We know the European Union as an entity and its supporters would never, except perhaps with the threat of nuclear annihilation, ever give in and allow the Union to be dissolved so we are almost certainly be going down the centralization route as we have been for the past while.
But if we slip into realpolitik for a second, a question emerges: So what? This is a question painful to a patriot's ears when faced with this prospect. But in realpolitik this would stabilize currency and the security of the European state and probably lead to economic recovery if not prosperity and, as far as realpolitik is concerned, a good thing has happened.
Too bad it disregards the necessary totalitarianism involved.
Europe is too vast and too diverse to ever be a true unitary state, the only reason other huge federal states such as the USA and Mexico and Brazil can exist as they are is because most of those states share a common lineage and history in their foundation I'd hate to say it but those states where 'constructed' before they began to grow whereas most European identities and cultures were free range and grew naturally if violently, their colonial past makes their integration and acceptance of federal unionism slightly easier (even if the Americans would never admit it).

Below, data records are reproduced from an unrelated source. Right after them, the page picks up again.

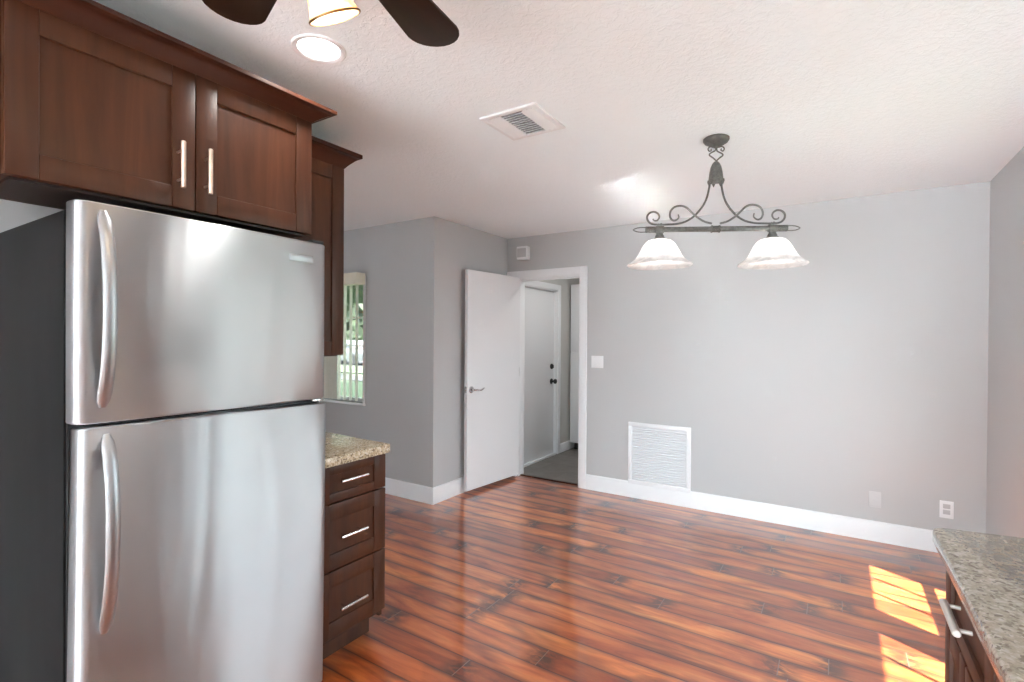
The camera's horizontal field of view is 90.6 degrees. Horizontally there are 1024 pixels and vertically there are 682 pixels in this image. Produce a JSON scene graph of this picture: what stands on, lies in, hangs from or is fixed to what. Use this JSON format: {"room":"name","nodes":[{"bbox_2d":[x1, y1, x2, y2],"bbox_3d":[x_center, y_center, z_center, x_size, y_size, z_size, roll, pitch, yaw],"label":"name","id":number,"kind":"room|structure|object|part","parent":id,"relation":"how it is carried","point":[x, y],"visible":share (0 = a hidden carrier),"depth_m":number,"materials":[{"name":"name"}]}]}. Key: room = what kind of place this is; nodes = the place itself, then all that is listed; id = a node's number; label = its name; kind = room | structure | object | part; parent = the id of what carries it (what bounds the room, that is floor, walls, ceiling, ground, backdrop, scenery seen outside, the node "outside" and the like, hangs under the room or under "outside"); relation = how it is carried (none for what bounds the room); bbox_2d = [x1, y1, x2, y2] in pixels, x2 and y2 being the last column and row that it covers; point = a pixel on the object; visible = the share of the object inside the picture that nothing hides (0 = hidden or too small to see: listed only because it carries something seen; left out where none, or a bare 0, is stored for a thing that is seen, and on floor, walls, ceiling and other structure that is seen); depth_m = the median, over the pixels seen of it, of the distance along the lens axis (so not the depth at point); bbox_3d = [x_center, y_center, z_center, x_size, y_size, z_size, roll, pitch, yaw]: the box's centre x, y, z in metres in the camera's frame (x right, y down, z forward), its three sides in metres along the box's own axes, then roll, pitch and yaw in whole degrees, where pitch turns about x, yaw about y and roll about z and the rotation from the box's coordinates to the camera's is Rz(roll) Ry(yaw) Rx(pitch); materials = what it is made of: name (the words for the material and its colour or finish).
{"room":"kitchen","nodes":[
{"label":"kitchen","id":0,"kind":"room"},
{"bbox_2d":[0,199,61,232],"bbox_3d":[-2.280,0.172,0.986,0.100,2.440,4.200,1,0,33],"label":"wall","id":1,"kind":"structure","parent":0,"point":[13,214],"depth_m":1.76,"materials":[{"name":"paint"}]},
{"bbox_2d":[0,0,336,237],"bbox_3d":[-1.317,-0.656,1.700,0.735,0.501,1.175,1,0,33],"label":"upper cabinet","id":2,"kind":"object","parent":1,"relation":"attached to","point":[98,103],"visible":0.98,"depth_m":1.49,"materials":[{"name":"brown wood"}]},
{"bbox_3d":[-1.139,-0.634,1.437,0.020,0.437,0.442,1,0,33],"label":"cabinet door","id":3,"kind":"part","parent":2,"relation":"part of","materials":[{"name":"brown wood"}]},
{"bbox_3d":[-1.163,-0.415,1.706,0.285,0.008,0.838,1,0,33],"label":"panel","id":4,"kind":"part","parent":2,"relation":"part of","materials":[{"name":"brown wood"}]},
{"bbox_3d":[-1.169,-0.879,1.605,0.386,0.053,1.175,1,0,33],"label":"crown molding","id":5,"kind":"part","parent":2,"relation":"part of","materials":[{"name":"brown wood"}]},
{"bbox_3d":[-1.022,-0.543,1.564,0.043,0.144,0.014,1,0,33],"label":"handle","id":6,"kind":"part","parent":2,"relation":"part of","materials":[{"name":"silver metal"}]},
{"bbox_3d":[-0.979,-0.543,1.631,0.043,0.144,0.014,1,0,33],"label":"handle","id":7,"kind":"part","parent":2,"relation":"part of","materials":[{"name":"silver metal"}]},
{"bbox_3d":[-0.904,-0.634,1.804,0.020,0.437,0.424,1,0,33],"label":"cabinet door","id":8,"kind":"part","parent":2,"relation":"part of","materials":[{"name":"brown wood"}]},
{"bbox_2d":[293,136,362,355],"bbox_3d":[-1.068,-0.436,2.439,0.363,1.024,0.564,1,0,33],"label":"upper cabinet","id":9,"kind":"object","parent":1,"relation":"attached to","point":[329,160],"visible":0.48,"depth_m":2.50,"materials":[{"name":"brown wood"}]},
{"bbox_3d":[-0.976,-0.401,2.381,0.020,0.943,0.437,1,0,33],"label":"cabinet door","id":10,"kind":"part","parent":9,"relation":"part of","materials":[{"name":"brown wood"}]},
{"bbox_3d":[-1.065,-0.909,2.436,0.363,0.078,0.564,1,0,33],"label":"crown molding","id":11,"kind":"part","parent":9,"relation":"part of","materials":[{"name":"brown wood"}]},
{"bbox_2d":[323,216,443,487],"bbox_3d":[-1.948,0.151,5.185,3.127,2.440,0.120,1,0,33],"label":"wall","id":12,"kind":"structure","parent":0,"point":[401,263],"depth_m":4.49,"materials":[{"name":"paint"}]},
{"bbox_2d":[322,276,365,405],"bbox_3d":[-1.854,-0.006,5.104,1.210,1.222,0.114,1,0,33],"label":"window","id":13,"kind":"structure","parent":12,"relation":"attached to","point":[361,400],"depth_m":4.75,"materials":[{"name":"white paint"}]},
{"bbox_3d":[-1.869,0.594,5.090,1.210,0.022,0.074,1,0,33],"label":"sill","id":14,"kind":"part","parent":13,"relation":"part of","materials":[{"name":"white paint"}]},
{"bbox_3d":[-1.881,-0.018,5.066,1.205,1.200,0.008,1,0,33],"label":"frame","id":15,"kind":"part","parent":13,"relation":"part of","materials":[{"name":"white paint"}]},
{"bbox_2d":[323,272,364,400],"bbox_3d":[-1.917,-0.041,5.029,1.225,1.197,0.103,1,0,33],"label":"vertical blind","id":16,"kind":"object","parent":12,"relation":"attached to","point":[332,385],"visible":0.38,"depth_m":4.81,"materials":[{"name":"white plastic"}]},
{"bbox_2d":[384,477,432,504],"bbox_3d":[-1.986,1.302,5.130,3.142,0.140,0.015,1,0,33],"label":"baseboard","id":17,"kind":"structure","parent":12,"relation":"attached to","point":[403,489],"depth_m":4.42,"materials":[{"name":"white paint"}]},
{"bbox_2d":[442,219,578,483],"bbox_3d":[0.217,0.663,5.785,0.120,3.440,3.226,1,0,33],"label":"wall","id":18,"kind":"structure","parent":0,"point":[465,247],"depth_m":4.60,"materials":[{"name":"paint"}]},
{"bbox_2d":[433,476,465,504],"bbox_3d":[-0.363,1.314,4.765,0.015,0.140,1.151,1,0,33],"label":"baseboard","id":19,"kind":"structure","parent":18,"relation":"attached to","point":[450,489],"depth_m":4.45,"materials":[{"name":"white paint"}]},
{"bbox_2d":[464,269,519,491],"bbox_3d":[-0.201,0.354,4.860,0.164,1.994,0.781,1,0,33],"label":"door","id":20,"kind":"structure","parent":18,"relation":"in","point":[492,300],"depth_m":4.79,"materials":[{"name":"white paint"}]},
{"bbox_3d":[-0.315,0.440,4.595,0.062,0.062,0.158,1,0,38],"label":"lever handle","id":21,"kind":"part","parent":20,"relation":"part of","materials":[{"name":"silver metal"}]},
{"bbox_2d":[524,453,555,466],"bbox_3d":[0.250,1.387,5.857,0.110,0.032,0.890,1,0,33],"label":"trim","id":22,"kind":"structure","parent":18,"relation":"attached to","point":[552,454],"depth_m":5.86,"materials":[{"name":"white paint"}]},
{"bbox_2d":[524,287,556,463],"bbox_3d":[0.296,0.386,5.827,0.113,1.970,0.854,1,0,33],"label":"door","id":23,"kind":"structure","parent":18,"relation":"in","point":[539,381],"depth_m":5.88,"materials":[{"name":"white paint"}]},
{"bbox_3d":[0.506,0.488,6.120,0.073,0.066,0.066,1,0,33],"label":"knob","id":24,"kind":"part","parent":23,"relation":"part of","materials":[{"name":"metal"}]},
{"bbox_2d":[525,281,560,453],"bbox_3d":[0.268,0.350,5.845,0.136,2.066,1.022,1,0,33],"label":"trim","id":25,"kind":"structure","parent":18,"relation":"attached to","point":[556,289],"depth_m":6.19,"materials":[{"name":"white paint"}]},
{"bbox_2d":[560,440,573,452],"bbox_3d":[0.838,1.327,6.639,0.015,0.110,0.920,1,0,33],"label":"baseboard","id":26,"kind":"structure","parent":18,"relation":"attached to","point":[567,445],"depth_m":6.39,"materials":[{"name":"white paint"}]},
{"bbox_2d":[93,0,1023,238],"bbox_3d":[-1.093,-1.102,3.075,7.022,0.100,9.200,1,0,33],"label":"ceiling","id":27,"kind":"structure","parent":0,"point":[815,100],"depth_m":2.15,"materials":[{"name":"white paint"}]},
{"bbox_2d":[291,33,345,63],"bbox_3d":[-0.689,-1.039,1.808,0.186,0.007,0.186,1,0,33],"label":"recessed light","id":28,"kind":"object","parent":27,"relation":"in","point":[316,48],"visible":1,"depth_m":1.80,"materials":[{"name":"white paint"}]},
{"bbox_2d":[202,0,458,46],"bbox_3d":[-0.393,-0.850,0.986,0.978,0.372,0.998,1,0,33],"label":"ceiling fan","id":29,"kind":"object","parent":27,"relation":"hanging from","point":[423,22],"visible":1,"depth_m":1.29,"materials":[{"name":"brown wood"}]},
{"bbox_3d":[-0.622,-0.849,1.201,0.363,0.016,0.152,1,0,45],"label":"blade","id":30,"kind":"part","parent":29,"relation":"part of","materials":[{"name":"brown wood"}]},
{"bbox_3d":[-0.385,-0.725,1.075,0.110,0.118,0.117,1,0,33],"label":"lamp shade","id":31,"kind":"part","parent":29,"relation":"part of","materials":[{"name":"white glass"}]},
{"bbox_3d":[-0.259,-0.847,1.280,0.152,0.016,0.363,0,0,21],"label":"blade","id":32,"kind":"part","parent":29,"relation":"part of","materials":[{"name":"brown wood"}]},
{"bbox_2d":[479,102,565,140],"bbox_3d":[0.054,-1.033,2.406,0.300,0.015,0.300,1,0,33],"label":"ceiling vent","id":33,"kind":"object","parent":27,"relation":"in","point":[528,120],"visible":1,"depth_m":2.38,"materials":[{"name":"white metal"}]},
{"bbox_2d":[627,134,809,269],"bbox_3d":[1.040,-0.710,2.585,0.886,0.650,0.328,0,0,5],"label":"pendant light","id":34,"kind":"object","parent":27,"relation":"hanging from","point":[771,252],"visible":1,"depth_m":2.56,"materials":[{"name":"white glass"}]},
{"bbox_2d":[654,223,665,238],"bbox_3d":[0.761,-0.564,2.610,0.064,0.090,0.064,1,0,33],"label":"socket","id":35,"kind":"object","parent":34,"relation":"attached to","point":[659,229],"depth_m":2.59,"materials":[{"name":"grey metal"}]},
{"bbox_3d":[0.760,-0.454,2.611,0.328,0.134,0.328,1,0,33],"label":"lamp shade","id":36,"kind":"part","parent":34,"relation":"part of","materials":[{"name":"white glass"}]},
{"bbox_3d":[0.857,-0.708,2.607,0.325,0.228,0.010,0,0,5],"label":"scroll arm","id":37,"kind":"part","parent":34,"relation":"part of","materials":[{"name":"grey metal"}]},
{"bbox_3d":[0.913,-0.646,2.590,0.215,0.103,0.010,0,0,5],"label":"scroll arm","id":38,"kind":"part","parent":34,"relation":"part of","materials":[{"name":"grey metal"}]},
{"bbox_3d":[1.165,-0.644,2.568,0.215,0.103,0.010,0,0,5],"label":"scroll arm","id":39,"kind":"part","parent":34,"relation":"part of","materials":[{"name":"grey metal"}]},
{"bbox_3d":[1.224,-0.706,2.575,0.290,0.228,0.156,1,0,33],"label":"scroll arm","id":40,"kind":"part","parent":34,"relation":"part of","materials":[{"name":"grey metal"}]},
{"bbox_2d":[766,221,778,237],"bbox_3d":[1.317,-0.560,2.561,0.064,0.090,0.064,1,0,33],"label":"socket","id":41,"kind":"object","parent":34,"relation":"attached to","point":[772,229],"depth_m":2.55,"materials":[{"name":"grey metal"}]},
{"bbox_3d":[1.316,-0.450,2.562,0.328,0.134,0.328,1,0,33],"label":"lamp shade","id":42,"kind":"part","parent":34,"relation":"part of","materials":[{"name":"white glass"}]},
{"bbox_2d":[322,448,945,681],"bbox_3d":[-1.110,1.438,3.088,6.822,0.100,9.000,1,0,33],"label":"floor","id":43,"kind":"structure","parent":0,"point":[520,578],"depth_m":2.77,"materials":[{"name":"laminate"}]},
{"bbox_2d":[0,199,325,681],"bbox_3d":[-1.192,0.506,1.799,0.799,1.776,0.776,1,0,33],"label":"refrigerator","id":44,"kind":"object","parent":43,"relation":"on","point":[163,408],"visible":1,"depth_m":1.51,"materials":[{"name":"silver metal"}]},
{"bbox_3d":[-1.060,-0.084,1.323,0.073,0.520,0.033,1,0,33],"label":"handle","id":45,"kind":"part","parent":44,"relation":"part of","materials":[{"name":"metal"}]},
{"bbox_3d":[-1.061,0.511,1.332,0.073,0.528,0.033,1,0,33],"label":"handle","id":46,"kind":"part","parent":44,"relation":"part of","materials":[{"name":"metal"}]},
{"bbox_3d":[-0.933,-0.074,1.628,0.065,0.585,0.765,1,0,33],"label":"freezer door","id":47,"kind":"part","parent":44,"relation":"part of","materials":[{"name":"silver metal"}]},
{"bbox_3d":[-0.936,0.766,1.637,0.065,1.071,0.765,1,0,33],"label":"door","id":48,"kind":"part","parent":44,"relation":"part of","materials":[{"name":"silver metal"}]},
{"bbox_2d":[323,454,384,658],"bbox_3d":[-0.954,0.957,2.364,0.657,0.872,0.426,1,0,33],"label":"base cabinet","id":49,"kind":"object","parent":43,"relation":"on","point":[354,514],"visible":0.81,"depth_m":2.24,"materials":[{"name":"brown wood"}]},
{"bbox_3d":[-0.711,1.118,2.236,0.020,0.282,0.380,1,0,33],"label":"drawer","id":50,"kind":"part","parent":49,"relation":"part of","materials":[{"name":"brown wood"}]},
{"bbox_3d":[-0.694,1.134,2.204,0.043,0.013,0.144,1,0,33],"label":"handle","id":51,"kind":"part","parent":49,"relation":"part of","materials":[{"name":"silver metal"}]},
{"bbox_3d":[-0.709,0.831,2.234,0.020,0.280,0.380,1,0,33],"label":"drawer","id":52,"kind":"part","parent":49,"relation":"part of","materials":[{"name":"brown wood"}]},
{"bbox_3d":[-0.692,0.830,2.202,0.043,0.013,0.144,1,0,33],"label":"handle","id":53,"kind":"part","parent":49,"relation":"part of","materials":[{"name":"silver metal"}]},
{"bbox_3d":[-0.707,0.606,2.233,0.020,0.158,0.380,1,0,33],"label":"drawer","id":54,"kind":"part","parent":49,"relation":"part of","materials":[{"name":"brown wood"}]},
{"bbox_3d":[-0.690,0.593,2.201,0.043,0.013,0.144,1,0,33],"label":"handle","id":55,"kind":"part","parent":49,"relation":"part of","materials":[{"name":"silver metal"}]},
{"bbox_2d":[325,432,389,468],"bbox_3d":[-0.947,0.499,2.377,0.647,0.042,0.464,1,0,33],"label":"countertop","id":56,"kind":"structure","parent":49,"relation":"on","point":[339,449],"depth_m":2.28,"materials":[{"name":"beige stone"}]},
{"bbox_2d":[570,284,578,448],"bbox_3d":[1.197,0.336,6.459,0.748,2.100,0.532,1,0,33],"label":"tall cabinet","id":57,"kind":"object","parent":43,"relation":"on","point":[574,360],"visible":0.2,"depth_m":6.40,"materials":[{"name":"white paint"}]},
{"bbox_3d":[0.898,0.717,6.347,0.365,1.135,0.020,1,0,33],"label":"cabinet door","id":58,"kind":"part","parent":57,"relation":"part of","materials":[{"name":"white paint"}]},
{"bbox_3d":[0.905,-0.288,6.342,0.365,0.845,0.020,1,0,33],"label":"cabinet door","id":59,"kind":"part","parent":57,"relation":"part of","materials":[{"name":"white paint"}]},
{"bbox_2d":[939,570,995,681],"bbox_3d":[1.233,0.979,0.985,0.610,0.872,0.486,1,0,33],"label":"base cabinet","id":60,"kind":"object","parent":43,"relation":"on","point":[966,659],"visible":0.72,"depth_m":1.15,"materials":[{"name":"brown wood"}]},
{"bbox_3d":[0.986,0.616,1.127,0.036,0.017,0.160,1,0,33],"label":"handle","id":61,"kind":"part","parent":60,"relation":"part of","materials":[{"name":"silver metal"}]},
{"bbox_3d":[1.077,1.006,1.221,0.020,0.572,0.236,1,0,33],"label":"cabinet door","id":62,"kind":"part","parent":60,"relation":"part of","materials":[{"name":"brown wood"}]},
{"bbox_3d":[0.948,1.007,1.020,0.020,0.572,0.236,1,0,33],"label":"cabinet door","id":63,"kind":"part","parent":60,"relation":"part of","materials":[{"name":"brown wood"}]},
{"bbox_3d":[0.969,0.979,0.574,0.610,0.872,0.484,1,0,33],"label":"base cabinet","id":64,"kind":"object","parent":43,"relation":"on","visible":0},
{"bbox_2d":[933,528,1023,681],"bbox_3d":[0.665,0.522,0.082,0.603,0.042,2.855,1,0,33],"label":"countertop","id":65,"kind":"structure","parent":64,"relation":"on","point":[986,571],"depth_m":1.03,"materials":[{"name":"beige stone"}]},
{"bbox_2d":[508,181,989,532],"bbox_3d":[1.584,0.680,4.271,3.815,3.440,0.120,1,0,33],"label":"wall","id":66,"kind":"structure","parent":0,"point":[841,376],"depth_m":3.77,"materials":[{"name":"paint"}]},
{"bbox_2d":[517,246,529,259],"bbox_3d":[0.114,-0.884,5.097,0.120,0.130,0.070,1,0,33],"label":"door chime","id":67,"kind":"object","parent":66,"relation":"attached to","point":[523,252],"visible":1,"depth_m":5.07,"materials":[{"name":"white paint"}]},
{"bbox_2d":[517,248,525,257],"bbox_3d":[0.095,-0.884,5.068,0.104,0.090,0.002,1,0,33],"label":"grille","id":68,"kind":"object","parent":67,"relation":"attached to","point":[521,252],"depth_m":5.07,"materials":[{"name":"white plastic"}]},
{"bbox_2d":[507,266,587,488],"bbox_3d":[0.355,0.339,5.048,0.900,2.096,0.138,1,0,33],"label":"trim","id":69,"kind":"structure","parent":66,"relation":"attached to","point":[581,272],"depth_m":4.80,"materials":[{"name":"white paint"}]},
{"bbox_2d":[520,474,577,485],"bbox_3d":[0.377,1.383,5.051,0.672,0.011,0.040,1,0,33],"label":"trim","id":70,"kind":"structure","parent":66,"relation":"attached to","point":[526,475],"depth_m":5.04,"materials":[{"name":"brown wood"}]},
{"bbox_2d":[591,356,602,367],"bbox_3d":[0.792,0.194,4.701,0.120,0.112,0.009,1,0,33],"label":"light switch","id":71,"kind":"object","parent":66,"relation":"attached to","point":[596,361],"visible":1,"depth_m":4.70,"materials":[{"name":"white plastic"}]},
{"bbox_2d":[628,422,690,492],"bbox_3d":[1.270,0.999,4.389,0.542,0.547,0.020,1,0,33],"label":"air vent","id":72,"kind":"object","parent":66,"relation":"in","point":[659,456],"visible":1,"depth_m":4.38,"materials":[{"name":"white metal"}]},
{"bbox_2d":[586,474,937,552],"bbox_3d":[1.867,1.333,4.010,2.804,0.140,0.015,1,0,33],"label":"baseboard","id":73,"kind":"structure","parent":66,"relation":"attached to","point":[894,534],"depth_m":3.89,"materials":[{"name":"white paint"}]},
{"bbox_2d":[869,491,880,507],"bbox_3d":[2.559,1.118,3.569,0.070,0.112,0.010,1,0,33],"label":"wall jack","id":74,"kind":"object","parent":66,"relation":"attached to","point":[874,497],"visible":1,"depth_m":3.57,"materials":[{"name":"white plastic"}]},
{"bbox_2d":[939,500,953,518],"bbox_3d":[2.885,1.120,3.361,0.072,0.114,0.008,1,0,33],"label":"wall outlet","id":75,"kind":"object","parent":66,"relation":"attached to","point":[946,510],"visible":1,"depth_m":3.36,"materials":[{"name":"white plastic"}]},
{"bbox_2d":[943,504,949,508],"bbox_3d":[2.884,1.098,3.359,0.038,0.030,0.002,1,0,33],"label":"receptacle","id":76,"kind":"object","parent":75,"relation":"attached to","point":[945,506],"depth_m":3.36,"materials":[{"name":"white plastic"}]},
{"bbox_2d":[943,510,949,514],"bbox_3d":[2.884,1.136,3.359,0.038,0.030,0.002,1,0,33],"label":"receptacle","id":77,"kind":"object","parent":75,"relation":"attached to","point":[945,512],"depth_m":3.36,"materials":[{"name":"white plastic"}]},
{"bbox_2d":[986,147,1023,537],"bbox_3d":[1.284,0.198,0.371,0.120,2.440,7.010,1,0,33],"label":"wall","id":78,"kind":"structure","parent":0,"point":[1005,422],"depth_m":2.91,"materials":[{"name":"paint"}]},
{"label":"outside","id":79,"kind":"structure","parent":0,"visible":0},
{"bbox_2d":[337,365,362,397],"bbox_3d":[7.216,1.527,39.086,90.000,0.150,66.400,1,0,33],"label":"ground","id":80,"kind":"structure","parent":79,"point":[360,369],"depth_m":17.27,"materials":[{"name":"green plant"}]},
{"bbox_2d":[343,303,353,313],"bbox_3d":[-15.325,-2.289,42.490,5.535,7.254,4.452,1,0,33],"label":"tree","id":81,"kind":"object","parent":80,"relation":"on","point":[348,305],"visible":0.02,"depth_m":42.28,"materials":[{"name":"green plant"}]},
{"bbox_2d":[343,303,362,339],"bbox_3d":[-8.925,-1.961,46.713,63.140,8.906,6.392,1,0,33],"label":"hedge","id":82,"kind":"object","parent":80,"relation":"on","point":[360,305],"visible":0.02,"depth_m":48.25,"materials":[{"name":"green plant"}]},
{"bbox_2d":[343,285,362,306],"bbox_3d":[-4.053,-1.495,12.562,4.431,6.152,6.117,0,0,-28],"label":"tree","id":83,"kind":"object","parent":80,"relation":"on","point":[360,287],"visible":0.02,"depth_m":12.62,"materials":[{"name":"green plant"}]},
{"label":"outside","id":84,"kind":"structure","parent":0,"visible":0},
{"bbox_2d":[337,360,362,366],"bbox_3d":[-0.769,1.546,26.625,90.000,0.140,6.000,1,0,33],"label":"road","id":85,"kind":"structure","parent":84,"point":[360,363],"depth_m":31.20,"materials":[{"name":"grey asphalt"}]},
{"bbox_2d":[337,340,362,364],"bbox_3d":[-9.939,0.673,30.837,4.500,1.440,1.760,1,0,33],"label":"car","id":86,"kind":"object","parent":85,"relation":"on","point":[360,342],"visible":0.23,"depth_m":29.57,"materials":[{"name":"white paint"}]},
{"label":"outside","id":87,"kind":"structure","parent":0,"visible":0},
{"bbox_2d":[337,374,362,381],"bbox_3d":[-5.410,1.538,19.384,90.000,0.170,1.600,1,0,33],"label":"sidewalk","id":88,"kind":"structure","parent":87,"point":[360,378],"depth_m":19.98,"materials":[{"name":"concrete"}]}
]}

If we look to other huge unitary states towards the east, namely Russia and China, we see the frightening totalitarianism of China to keep it all together and the rather authoritarian federalism of Russia (obviously Russia is the much more preferable country but hear me out) Both these unions have such a huge variety of cultures, languages, traditions and religions within them, even their dominant ethnicities have sub ethnicities and differences (evident with the Slavs in Russia and its constituent Republics), it is impossible to keep such diversity into nice, roughly even political voting groups with which to run a stable representative democracy, the system is simply too damn big (there's a monarchism article in that actually, I'll get to it some other time) and it'd be even worse with direct participatory democracy with having the votes of the sparser populated republics simply ignored outright by bigger neighbors, (and country folk and townsfolk ignored outright by city voters). In a centralized European Union, dissent would have to be quashed. Harshly.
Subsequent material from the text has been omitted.